● What needs to be done:
Output, word for word, the line that contains "Pop the node with the lowest (129, 178)" and all lines after it in the records below, omitting pictures.

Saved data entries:
--- START ---
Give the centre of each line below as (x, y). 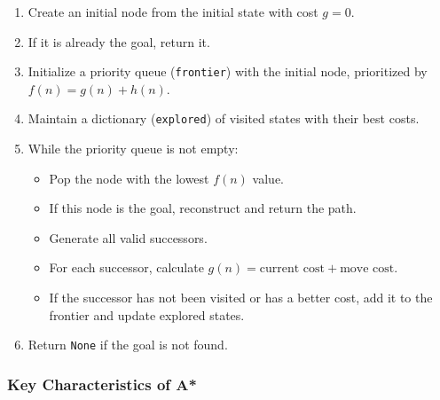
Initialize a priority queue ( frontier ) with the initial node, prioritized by (228, 71)
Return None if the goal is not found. (128, 345)
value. (268, 178)
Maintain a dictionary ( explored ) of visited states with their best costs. (224, 118)
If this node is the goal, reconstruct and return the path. (203, 208)
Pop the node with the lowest (129, 178)
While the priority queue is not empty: (133, 149)
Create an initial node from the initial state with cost (173, 12)
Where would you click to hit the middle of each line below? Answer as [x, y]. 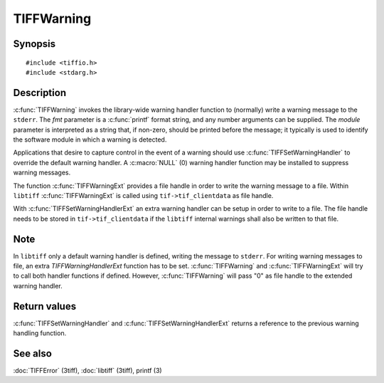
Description [40, 93]
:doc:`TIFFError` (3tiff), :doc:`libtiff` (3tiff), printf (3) [88, 371]
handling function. [40, 333]
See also [33, 353]
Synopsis [34, 44]
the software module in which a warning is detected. [90, 140]
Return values [45, 306]
--- END ---
● Written solution:
Pop the node with the lowest (129, 178)
While the priority queue is not empty: (133, 149)
Create an initial node from the initial state with cost (173, 12)
Where would you click to hit the middle of each line below? Answer as [x, y]. 
Description [40, 93]
:doc:`TIFFError` (3tiff), :doc:`libtiff` (3tiff), printf (3) [88, 371]
handling function. [40, 333]
See also [33, 353]
Synopsis [34, 44]
the software module in which a warning is detected. [90, 140]
Return values [45, 306]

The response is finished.